Parrot r27484 adds one line of code (and one line of comment).
Every time mem_allocate()
successfully allocates a new block, it increments a counter. Whenever the garbage collector performs a full run, it resets that counter to zero.
This patch performs a garbage collection run from mem_allocate()
only if that counter is non-zero. That is, if the garbage collector has already run, it's already found as much free arena memory as possible. (This is not memory for PMCs or STRING headers; this is buffer memory.) Running the GC again won't find any more free buffer memory. In that case, skipping the GC run and allocating more memory from the OS gives the performance improvement.

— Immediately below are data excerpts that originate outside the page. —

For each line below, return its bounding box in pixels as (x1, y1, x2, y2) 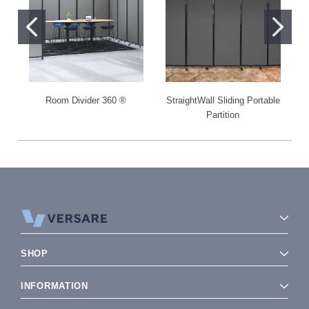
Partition (206, 110, 240, 121)
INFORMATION (21, 281, 88, 292)
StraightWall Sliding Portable (166, 95, 280, 106)
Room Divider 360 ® (46, 95, 127, 106)
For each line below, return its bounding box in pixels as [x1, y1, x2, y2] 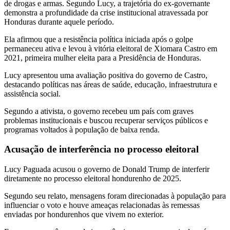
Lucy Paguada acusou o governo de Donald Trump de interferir [4, 165, 209, 174]
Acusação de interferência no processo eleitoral [4, 144, 199, 155]
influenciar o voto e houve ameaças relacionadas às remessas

I should note that my comments about avoiding memory allocation apply in the general case. Parrot's current GC has some limitations. The biggest is that it stops the world to mark and sweep everything. The new GC Andrew Whitworth will implement as part of the Google Summer of Code will fix that. As well, we have some ideas to improve the implementation such that the GC will become even less expensive now. Then we'll see algorithmic improvements that make even this 27.79% optimization seem small.